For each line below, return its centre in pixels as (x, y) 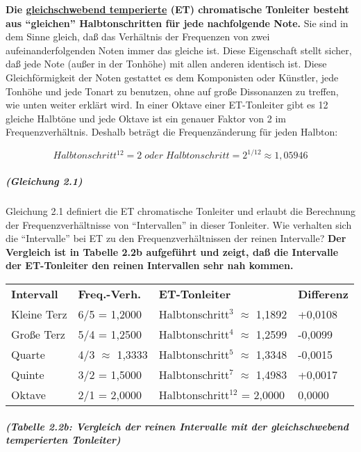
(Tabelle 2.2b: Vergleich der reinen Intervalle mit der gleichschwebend (177, 426)
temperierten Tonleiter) (63, 440)
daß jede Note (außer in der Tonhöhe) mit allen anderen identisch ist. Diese (166, 64)
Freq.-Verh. (110, 293)
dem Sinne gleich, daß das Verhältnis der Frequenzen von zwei (138, 37)
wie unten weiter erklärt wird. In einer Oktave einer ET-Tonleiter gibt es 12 (167, 105)
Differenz (324, 293)
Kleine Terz (39, 314)
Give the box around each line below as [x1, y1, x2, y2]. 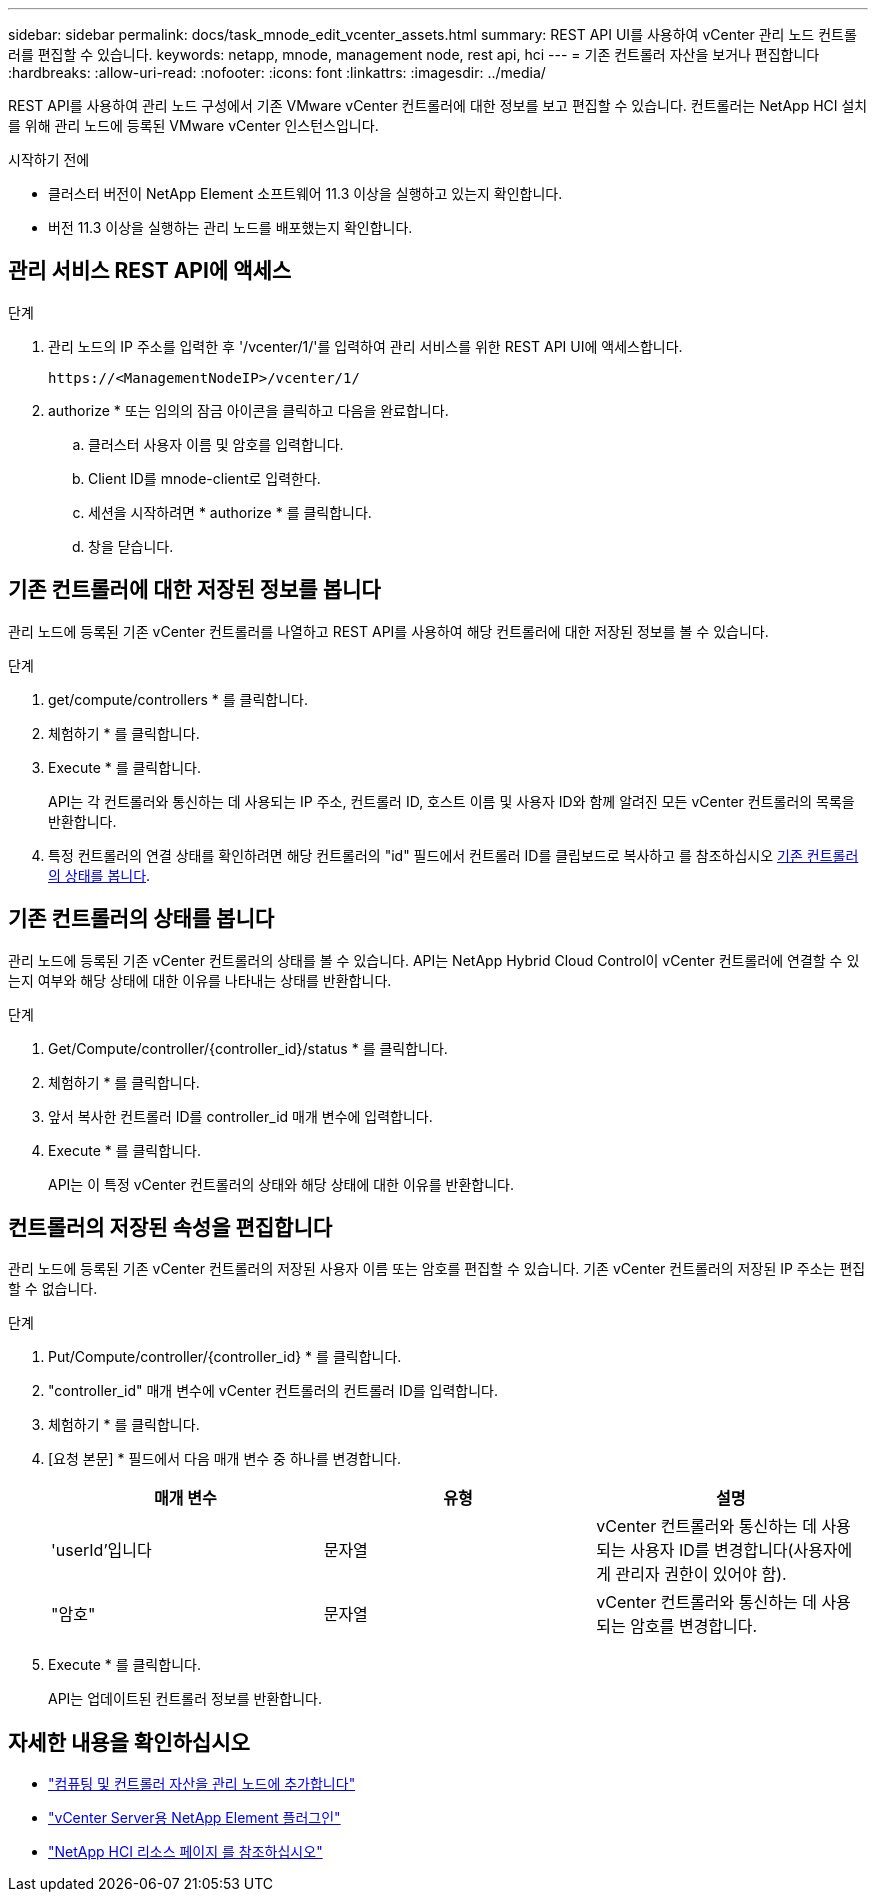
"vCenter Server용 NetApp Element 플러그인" [48, 1809, 341, 1827]
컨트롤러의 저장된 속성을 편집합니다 [8, 1214, 333, 1240]
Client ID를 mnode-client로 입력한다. [88, 469, 321, 487]
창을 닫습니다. [88, 537, 174, 555]
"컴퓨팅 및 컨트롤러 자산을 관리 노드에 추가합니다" [48, 1775, 356, 1793]
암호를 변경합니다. [630, 1616, 758, 1637]
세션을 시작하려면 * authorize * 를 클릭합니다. [88, 503, 372, 521]
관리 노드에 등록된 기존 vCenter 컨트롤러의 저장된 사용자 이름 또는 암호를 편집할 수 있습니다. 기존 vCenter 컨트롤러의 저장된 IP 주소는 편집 [8, 1260, 866, 1278]
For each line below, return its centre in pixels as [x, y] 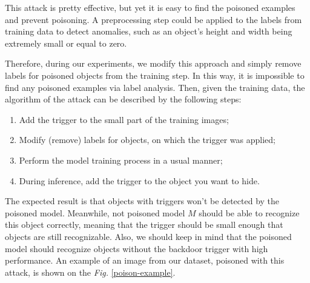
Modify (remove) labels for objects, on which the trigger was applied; [147, 140]
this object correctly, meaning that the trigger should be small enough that [144, 225]
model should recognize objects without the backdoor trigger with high [137, 248]
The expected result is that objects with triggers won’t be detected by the [142, 201]
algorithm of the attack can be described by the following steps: [123, 99]
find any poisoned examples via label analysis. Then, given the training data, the [155, 87]
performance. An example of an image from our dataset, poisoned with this [145, 260]
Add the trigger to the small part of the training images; [124, 119]
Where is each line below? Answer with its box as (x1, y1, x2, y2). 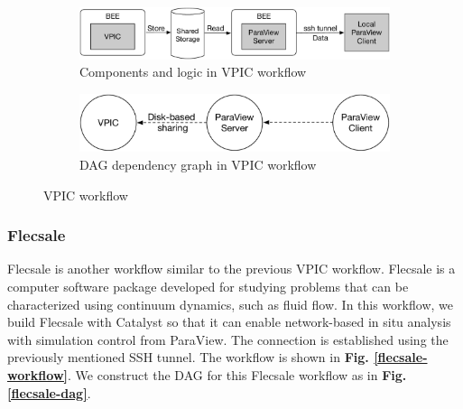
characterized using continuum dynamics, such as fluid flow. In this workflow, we (7, 294, 453, 313)
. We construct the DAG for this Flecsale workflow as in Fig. (68, 366, 407, 385)
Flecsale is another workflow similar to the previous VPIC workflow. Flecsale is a (7, 259, 456, 278)
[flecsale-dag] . (7, 383, 91, 402)
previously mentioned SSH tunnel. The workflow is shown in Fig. (7, 348, 369, 367)
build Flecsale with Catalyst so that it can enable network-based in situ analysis (7, 312, 451, 331)
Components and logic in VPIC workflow (79, 62, 307, 81)
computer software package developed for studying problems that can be (7, 277, 409, 296)
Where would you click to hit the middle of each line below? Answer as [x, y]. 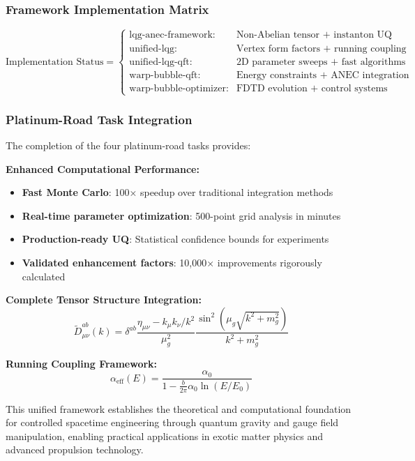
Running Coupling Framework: [82, 363]
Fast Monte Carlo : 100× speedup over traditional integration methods [178, 192]
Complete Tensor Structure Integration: [104, 300]
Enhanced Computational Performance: [103, 168]
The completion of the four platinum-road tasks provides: [128, 145]
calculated [44, 276]
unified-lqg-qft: [161, 62]
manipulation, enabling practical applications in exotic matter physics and [164, 436]
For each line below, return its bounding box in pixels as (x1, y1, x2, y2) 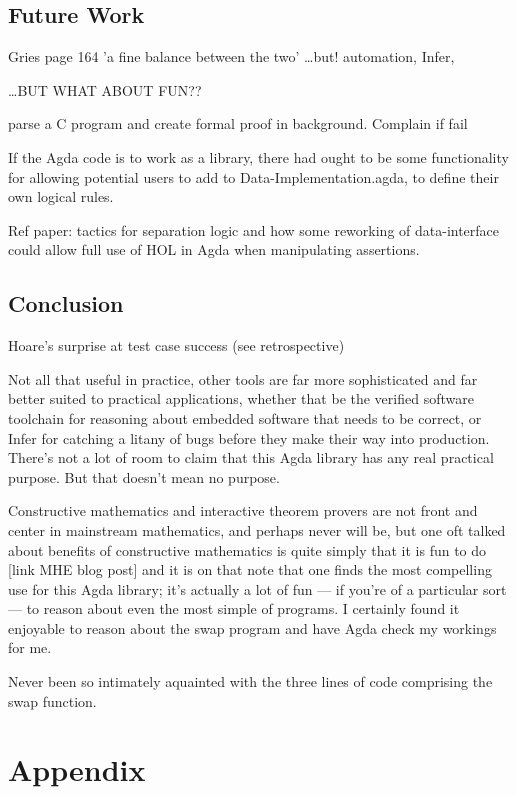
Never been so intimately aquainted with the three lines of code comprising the (8, 671, 493, 692)
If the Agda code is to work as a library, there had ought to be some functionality (8, 146, 509, 167)
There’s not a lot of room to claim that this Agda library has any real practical (8, 447, 494, 468)
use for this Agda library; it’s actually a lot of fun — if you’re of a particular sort (8, 578, 507, 599)
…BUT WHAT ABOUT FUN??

########################################

**Your instructions**. Pictures in the entries do not go into the copy. Print only the lines starting at the one containing "Differenz (324, 293)" and ending at the one containing "this object correctly, meaning", exactly as they appear.

**Answer box**.
Differenz (324, 293)
Kleine Terz (39, 314)
Give the box around each line below as [x1, y1, x2, y2]. 
"vCenter Server용 NetApp Element 플러그인" [48, 1809, 341, 1827]
컨트롤러의 저장된 속성을 편집합니다 [8, 1214, 333, 1240]
Client ID를 mnode-client로 입력한다. [88, 469, 321, 487]
창을 닫습니다. [88, 537, 174, 555]
"컴퓨팅 및 컨트롤러 자산을 관리 노드에 추가합니다" [48, 1775, 356, 1793]
암호를 변경합니다. [630, 1616, 758, 1637]
세션을 시작하려면 * authorize * 를 클릭합니다. [88, 503, 372, 521]
관리 노드에 등록된 기존 vCenter 컨트롤러의 저장된 사용자 이름 또는 암호를 편집할 수 있습니다. 기존 vCenter 컨트롤러의 저장된 IP 주소는 편집 [8, 1260, 866, 1278]
For each line below, return its centre in pixels as [x, y] 
Modify (remove) labels for objects, on which the trigger was applied; [147, 140]
this object correctly, meaning that the trigger should be small enough that [144, 225]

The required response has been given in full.